Q 今まで月極駐車場として貸していた土地の周辺で、住宅需要が増えてきたため賃貸アパートを建設しようと考えています。 賃貸住宅を建設すると相続税負担が減少するそうですが、本当に相続税が減るのでしょうか
A 賃貸物件を建設した場合、貸家の敷地の用に供されたということで土地の評価額が低くなり、金融資産から固定資産税評価額で評価される家屋への資産の組換えが行われ、結果として相続税は少なくなります。
【解説】
(1)土地の評価減
ある土地にアパートを建てると、その土地は貸家建付地として評価され、自用地と比較した場合に評価額が低くなります。下記の算式の通り借地権割合(地域によって異なり、姫路市内の場合、50%か60%の地域が多い)に借家権割合(兵庫県の平成29年分は30%)と賃貸割合を乗じた金額分を差し引くことができるためです。
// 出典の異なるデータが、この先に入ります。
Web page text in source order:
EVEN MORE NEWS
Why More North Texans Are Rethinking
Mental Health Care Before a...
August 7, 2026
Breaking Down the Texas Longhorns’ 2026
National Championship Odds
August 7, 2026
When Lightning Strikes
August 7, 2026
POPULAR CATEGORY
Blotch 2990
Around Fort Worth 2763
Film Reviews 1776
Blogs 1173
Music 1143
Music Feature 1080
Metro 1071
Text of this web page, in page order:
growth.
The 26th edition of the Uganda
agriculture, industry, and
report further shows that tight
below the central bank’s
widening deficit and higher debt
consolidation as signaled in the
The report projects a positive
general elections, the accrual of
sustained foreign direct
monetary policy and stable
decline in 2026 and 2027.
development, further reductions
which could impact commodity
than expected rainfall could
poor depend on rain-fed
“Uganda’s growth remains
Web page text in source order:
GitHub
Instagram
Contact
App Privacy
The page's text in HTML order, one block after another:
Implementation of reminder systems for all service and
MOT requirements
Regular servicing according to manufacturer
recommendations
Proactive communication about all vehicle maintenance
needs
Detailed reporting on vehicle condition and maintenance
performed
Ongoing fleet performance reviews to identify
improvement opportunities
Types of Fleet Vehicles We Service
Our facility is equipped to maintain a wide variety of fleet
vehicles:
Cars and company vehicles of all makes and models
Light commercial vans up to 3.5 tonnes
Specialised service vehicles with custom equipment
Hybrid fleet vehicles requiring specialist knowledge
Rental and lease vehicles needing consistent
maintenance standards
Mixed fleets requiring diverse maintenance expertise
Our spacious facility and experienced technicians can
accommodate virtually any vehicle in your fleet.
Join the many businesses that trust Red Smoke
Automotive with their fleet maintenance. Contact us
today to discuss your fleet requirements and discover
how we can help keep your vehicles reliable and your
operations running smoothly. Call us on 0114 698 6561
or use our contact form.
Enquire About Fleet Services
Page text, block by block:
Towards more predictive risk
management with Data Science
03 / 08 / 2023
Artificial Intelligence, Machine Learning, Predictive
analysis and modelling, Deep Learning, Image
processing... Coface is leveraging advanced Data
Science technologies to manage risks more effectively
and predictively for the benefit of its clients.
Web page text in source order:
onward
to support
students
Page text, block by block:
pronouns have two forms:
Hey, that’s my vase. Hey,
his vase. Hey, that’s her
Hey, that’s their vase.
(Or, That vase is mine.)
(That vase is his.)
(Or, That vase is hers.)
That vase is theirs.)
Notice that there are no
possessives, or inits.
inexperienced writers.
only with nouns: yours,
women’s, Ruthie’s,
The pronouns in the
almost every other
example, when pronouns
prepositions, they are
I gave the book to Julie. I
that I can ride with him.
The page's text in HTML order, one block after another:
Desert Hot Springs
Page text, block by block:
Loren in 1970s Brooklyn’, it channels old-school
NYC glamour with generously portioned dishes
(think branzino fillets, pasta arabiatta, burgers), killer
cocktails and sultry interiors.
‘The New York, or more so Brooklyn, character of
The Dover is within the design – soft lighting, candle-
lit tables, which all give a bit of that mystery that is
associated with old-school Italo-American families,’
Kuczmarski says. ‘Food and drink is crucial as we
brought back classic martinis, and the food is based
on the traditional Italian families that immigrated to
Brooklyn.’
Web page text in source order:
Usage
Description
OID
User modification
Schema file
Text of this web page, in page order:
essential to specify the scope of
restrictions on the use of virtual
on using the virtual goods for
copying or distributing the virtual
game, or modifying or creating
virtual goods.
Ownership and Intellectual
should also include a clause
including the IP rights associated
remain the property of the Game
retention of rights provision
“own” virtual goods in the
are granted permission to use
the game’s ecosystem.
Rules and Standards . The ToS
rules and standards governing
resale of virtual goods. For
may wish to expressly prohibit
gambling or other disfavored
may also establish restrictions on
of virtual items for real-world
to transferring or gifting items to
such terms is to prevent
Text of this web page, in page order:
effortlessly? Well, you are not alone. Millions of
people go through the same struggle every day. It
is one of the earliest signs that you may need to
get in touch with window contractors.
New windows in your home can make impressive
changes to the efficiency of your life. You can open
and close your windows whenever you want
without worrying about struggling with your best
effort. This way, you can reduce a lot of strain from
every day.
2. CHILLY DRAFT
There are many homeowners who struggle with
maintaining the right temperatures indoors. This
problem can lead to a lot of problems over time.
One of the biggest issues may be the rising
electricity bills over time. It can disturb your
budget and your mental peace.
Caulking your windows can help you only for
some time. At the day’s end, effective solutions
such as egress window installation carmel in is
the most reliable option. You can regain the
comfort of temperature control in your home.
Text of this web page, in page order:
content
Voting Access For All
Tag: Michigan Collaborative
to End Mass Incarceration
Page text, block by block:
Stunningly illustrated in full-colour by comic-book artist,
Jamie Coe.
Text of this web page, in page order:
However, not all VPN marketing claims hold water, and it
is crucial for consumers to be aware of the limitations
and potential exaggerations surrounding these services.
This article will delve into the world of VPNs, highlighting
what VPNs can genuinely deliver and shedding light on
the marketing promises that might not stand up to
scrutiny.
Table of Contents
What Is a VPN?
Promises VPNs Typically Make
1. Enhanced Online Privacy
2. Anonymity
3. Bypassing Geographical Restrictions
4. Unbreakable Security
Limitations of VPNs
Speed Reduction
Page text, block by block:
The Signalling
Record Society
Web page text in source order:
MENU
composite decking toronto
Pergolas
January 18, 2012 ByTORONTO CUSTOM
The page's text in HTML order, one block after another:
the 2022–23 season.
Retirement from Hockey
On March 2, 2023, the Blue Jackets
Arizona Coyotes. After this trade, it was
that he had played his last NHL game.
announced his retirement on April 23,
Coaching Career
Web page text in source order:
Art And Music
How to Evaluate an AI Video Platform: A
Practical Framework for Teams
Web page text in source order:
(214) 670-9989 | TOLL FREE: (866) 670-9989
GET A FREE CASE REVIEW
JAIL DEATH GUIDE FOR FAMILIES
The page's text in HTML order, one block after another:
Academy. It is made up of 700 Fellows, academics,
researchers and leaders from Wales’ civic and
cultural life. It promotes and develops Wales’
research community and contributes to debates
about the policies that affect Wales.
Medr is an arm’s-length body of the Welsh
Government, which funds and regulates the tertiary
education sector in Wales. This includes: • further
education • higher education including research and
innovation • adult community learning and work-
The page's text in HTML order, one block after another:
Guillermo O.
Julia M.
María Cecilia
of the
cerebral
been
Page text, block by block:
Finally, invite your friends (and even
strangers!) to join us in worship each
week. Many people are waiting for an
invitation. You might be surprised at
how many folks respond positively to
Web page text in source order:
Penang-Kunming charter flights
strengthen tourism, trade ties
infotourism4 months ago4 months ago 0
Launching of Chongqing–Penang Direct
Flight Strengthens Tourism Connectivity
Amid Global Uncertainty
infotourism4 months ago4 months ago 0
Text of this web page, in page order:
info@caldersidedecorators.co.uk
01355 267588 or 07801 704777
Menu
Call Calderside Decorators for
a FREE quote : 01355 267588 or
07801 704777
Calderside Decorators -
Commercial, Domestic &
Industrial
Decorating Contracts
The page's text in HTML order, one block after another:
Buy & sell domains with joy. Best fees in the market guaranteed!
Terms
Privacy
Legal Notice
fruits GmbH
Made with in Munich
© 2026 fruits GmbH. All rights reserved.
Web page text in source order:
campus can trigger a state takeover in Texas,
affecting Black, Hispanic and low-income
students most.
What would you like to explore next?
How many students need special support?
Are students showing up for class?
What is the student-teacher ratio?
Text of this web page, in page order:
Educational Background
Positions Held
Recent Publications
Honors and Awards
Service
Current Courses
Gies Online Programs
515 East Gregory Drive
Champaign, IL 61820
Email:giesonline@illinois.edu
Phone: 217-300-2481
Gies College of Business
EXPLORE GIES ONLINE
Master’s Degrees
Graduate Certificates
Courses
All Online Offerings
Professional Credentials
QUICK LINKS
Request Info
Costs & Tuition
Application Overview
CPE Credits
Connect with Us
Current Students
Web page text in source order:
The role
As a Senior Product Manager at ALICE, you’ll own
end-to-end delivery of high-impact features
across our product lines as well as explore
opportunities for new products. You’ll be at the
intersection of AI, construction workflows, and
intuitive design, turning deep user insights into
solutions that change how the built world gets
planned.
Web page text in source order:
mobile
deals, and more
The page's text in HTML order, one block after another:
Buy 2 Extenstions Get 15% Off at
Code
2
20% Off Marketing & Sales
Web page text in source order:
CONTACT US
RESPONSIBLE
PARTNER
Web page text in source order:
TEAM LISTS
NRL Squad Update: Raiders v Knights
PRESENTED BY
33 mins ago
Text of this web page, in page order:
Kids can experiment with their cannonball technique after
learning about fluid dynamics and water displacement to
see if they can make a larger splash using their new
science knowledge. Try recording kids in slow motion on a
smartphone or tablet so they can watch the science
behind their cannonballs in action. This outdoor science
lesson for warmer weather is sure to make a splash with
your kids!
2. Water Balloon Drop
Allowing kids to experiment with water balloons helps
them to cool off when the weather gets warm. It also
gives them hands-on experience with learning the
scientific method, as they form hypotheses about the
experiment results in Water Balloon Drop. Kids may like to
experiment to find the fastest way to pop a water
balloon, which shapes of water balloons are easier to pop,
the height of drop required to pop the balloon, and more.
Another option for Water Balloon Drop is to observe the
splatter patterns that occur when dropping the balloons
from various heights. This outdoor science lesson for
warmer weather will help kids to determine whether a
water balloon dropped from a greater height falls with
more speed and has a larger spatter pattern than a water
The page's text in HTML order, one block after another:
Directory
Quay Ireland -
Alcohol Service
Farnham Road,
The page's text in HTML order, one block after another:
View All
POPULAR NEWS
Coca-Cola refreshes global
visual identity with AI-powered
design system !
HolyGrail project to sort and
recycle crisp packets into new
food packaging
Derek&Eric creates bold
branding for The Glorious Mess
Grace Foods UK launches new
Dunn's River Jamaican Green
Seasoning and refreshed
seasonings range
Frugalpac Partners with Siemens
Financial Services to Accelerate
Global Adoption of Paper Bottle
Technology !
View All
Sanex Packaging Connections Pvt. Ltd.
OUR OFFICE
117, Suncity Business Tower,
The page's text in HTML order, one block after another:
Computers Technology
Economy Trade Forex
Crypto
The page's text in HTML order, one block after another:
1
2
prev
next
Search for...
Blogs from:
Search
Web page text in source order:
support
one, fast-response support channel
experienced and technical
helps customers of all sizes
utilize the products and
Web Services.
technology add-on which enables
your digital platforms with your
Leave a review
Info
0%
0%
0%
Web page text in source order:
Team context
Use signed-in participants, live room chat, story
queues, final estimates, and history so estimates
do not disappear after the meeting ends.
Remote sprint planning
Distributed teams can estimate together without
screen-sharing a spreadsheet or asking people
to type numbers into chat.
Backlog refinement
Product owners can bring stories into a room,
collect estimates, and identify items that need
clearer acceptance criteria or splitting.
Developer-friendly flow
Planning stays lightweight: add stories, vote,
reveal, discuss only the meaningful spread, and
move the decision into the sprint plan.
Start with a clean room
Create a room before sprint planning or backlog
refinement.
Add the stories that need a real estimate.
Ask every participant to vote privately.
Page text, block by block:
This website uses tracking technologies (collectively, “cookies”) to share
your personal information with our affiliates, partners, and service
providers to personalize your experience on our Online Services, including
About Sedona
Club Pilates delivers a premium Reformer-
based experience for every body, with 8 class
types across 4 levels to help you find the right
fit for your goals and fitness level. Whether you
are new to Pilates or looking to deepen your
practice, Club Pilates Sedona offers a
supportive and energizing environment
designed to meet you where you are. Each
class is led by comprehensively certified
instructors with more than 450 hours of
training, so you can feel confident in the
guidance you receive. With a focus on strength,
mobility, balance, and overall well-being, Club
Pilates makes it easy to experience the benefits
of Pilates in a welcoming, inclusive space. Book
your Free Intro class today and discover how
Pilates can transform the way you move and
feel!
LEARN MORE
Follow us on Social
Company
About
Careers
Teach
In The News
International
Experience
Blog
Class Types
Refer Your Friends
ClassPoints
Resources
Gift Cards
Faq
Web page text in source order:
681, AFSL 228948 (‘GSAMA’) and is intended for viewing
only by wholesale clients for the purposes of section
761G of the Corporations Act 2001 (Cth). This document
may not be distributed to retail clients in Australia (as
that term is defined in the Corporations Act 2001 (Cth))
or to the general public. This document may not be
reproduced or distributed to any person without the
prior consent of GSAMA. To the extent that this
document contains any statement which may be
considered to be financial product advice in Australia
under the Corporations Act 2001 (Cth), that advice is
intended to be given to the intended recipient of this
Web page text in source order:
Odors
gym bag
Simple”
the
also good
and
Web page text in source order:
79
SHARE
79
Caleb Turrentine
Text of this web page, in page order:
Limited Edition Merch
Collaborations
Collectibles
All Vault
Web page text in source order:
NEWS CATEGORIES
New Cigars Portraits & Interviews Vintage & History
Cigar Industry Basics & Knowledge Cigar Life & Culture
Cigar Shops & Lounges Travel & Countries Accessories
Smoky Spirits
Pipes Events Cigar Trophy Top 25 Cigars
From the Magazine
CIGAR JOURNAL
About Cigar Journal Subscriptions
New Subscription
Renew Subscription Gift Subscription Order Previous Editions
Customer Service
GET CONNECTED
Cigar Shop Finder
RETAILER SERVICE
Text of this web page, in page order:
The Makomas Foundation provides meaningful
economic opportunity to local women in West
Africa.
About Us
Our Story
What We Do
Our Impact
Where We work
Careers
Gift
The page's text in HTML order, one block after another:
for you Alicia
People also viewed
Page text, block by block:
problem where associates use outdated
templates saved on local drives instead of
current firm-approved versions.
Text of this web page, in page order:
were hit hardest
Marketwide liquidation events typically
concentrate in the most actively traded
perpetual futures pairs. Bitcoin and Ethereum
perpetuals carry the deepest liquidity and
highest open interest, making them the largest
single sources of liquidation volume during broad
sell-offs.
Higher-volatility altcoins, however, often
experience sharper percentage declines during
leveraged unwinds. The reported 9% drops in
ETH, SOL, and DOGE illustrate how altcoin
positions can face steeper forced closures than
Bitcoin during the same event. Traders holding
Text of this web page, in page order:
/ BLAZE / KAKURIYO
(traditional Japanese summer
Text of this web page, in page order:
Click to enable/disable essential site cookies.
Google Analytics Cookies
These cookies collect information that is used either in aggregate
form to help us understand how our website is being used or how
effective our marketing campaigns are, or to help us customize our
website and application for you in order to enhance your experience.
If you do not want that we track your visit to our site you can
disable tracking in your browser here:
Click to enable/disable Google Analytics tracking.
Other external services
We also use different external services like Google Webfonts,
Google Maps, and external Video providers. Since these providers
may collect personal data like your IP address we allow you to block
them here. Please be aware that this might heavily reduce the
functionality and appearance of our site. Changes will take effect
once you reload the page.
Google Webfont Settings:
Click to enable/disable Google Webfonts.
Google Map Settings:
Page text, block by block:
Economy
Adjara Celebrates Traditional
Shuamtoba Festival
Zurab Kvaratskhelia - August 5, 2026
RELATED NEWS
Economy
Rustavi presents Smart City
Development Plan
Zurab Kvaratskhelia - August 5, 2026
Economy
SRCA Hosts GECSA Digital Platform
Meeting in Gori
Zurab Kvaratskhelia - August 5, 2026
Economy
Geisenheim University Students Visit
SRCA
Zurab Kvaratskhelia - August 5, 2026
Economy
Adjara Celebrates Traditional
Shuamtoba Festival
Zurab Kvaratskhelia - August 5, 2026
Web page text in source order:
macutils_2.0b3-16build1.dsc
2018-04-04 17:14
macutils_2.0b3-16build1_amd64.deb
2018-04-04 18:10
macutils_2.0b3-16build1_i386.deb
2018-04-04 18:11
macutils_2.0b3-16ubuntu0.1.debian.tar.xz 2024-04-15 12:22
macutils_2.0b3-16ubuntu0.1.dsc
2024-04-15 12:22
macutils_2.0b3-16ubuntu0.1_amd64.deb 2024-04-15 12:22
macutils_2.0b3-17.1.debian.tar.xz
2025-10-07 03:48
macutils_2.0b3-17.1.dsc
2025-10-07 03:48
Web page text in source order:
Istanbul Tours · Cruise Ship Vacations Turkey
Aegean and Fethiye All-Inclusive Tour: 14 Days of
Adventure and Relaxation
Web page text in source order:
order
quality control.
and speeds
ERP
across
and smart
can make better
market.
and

○貸家建付地=自用地評価額×(1-借地権割合×借家権割合×賃貸割合)
(2)金融資産から家屋への資産組換え
自己資金で賃貸アパート等を建設することにより、預金等の金融資産から、家屋への資産の組換えを行うことができます。家屋の評価は、固定資産税評価額を基にします。標準的な建築費総額に比べて固定資産税評価額は6割程度であり、さらに借家権割合を差し引くこともできるため、金融資産のまま所有しているよりも相続税課税財産が少なくなります。
○貸家の評価額=固定資産税評価額×(1-借家権割合×賃貸割合)
(3)短期間での相続税対策
賃貸住宅を建設する際に金融機関から借入れを行うと、借入金を債務として控除することができます。短期間で比較的多額の金額をマイナスの財産として計上することが可能となるため、即効性のある相続税対策として利用されています。この場合の注意点として、賃貸住宅を借入金で建設する際には、相続税対策だけでなく将来にわたる借入金の返済が可能であるのかも含めた綿密な計画が必要です。
(4)相続税対策の必要性
相続税は、亡くなられたすべての方に課税される税金ではありません。財産から債務を控除した金額が一定額(基礎控除額)以上である方に課税される税金です。相続税対策の第一歩は、自分自身のすべての財産及び債務を把握し、相続税が課税されるかどうかを認識するところから始まります。そして相続税が課税されるとわかった場合には、相続税を少なくするために相続税対策を検討しても良いのかもしれません。
詳しいことは、税務の専門家である税理士にご相談ください。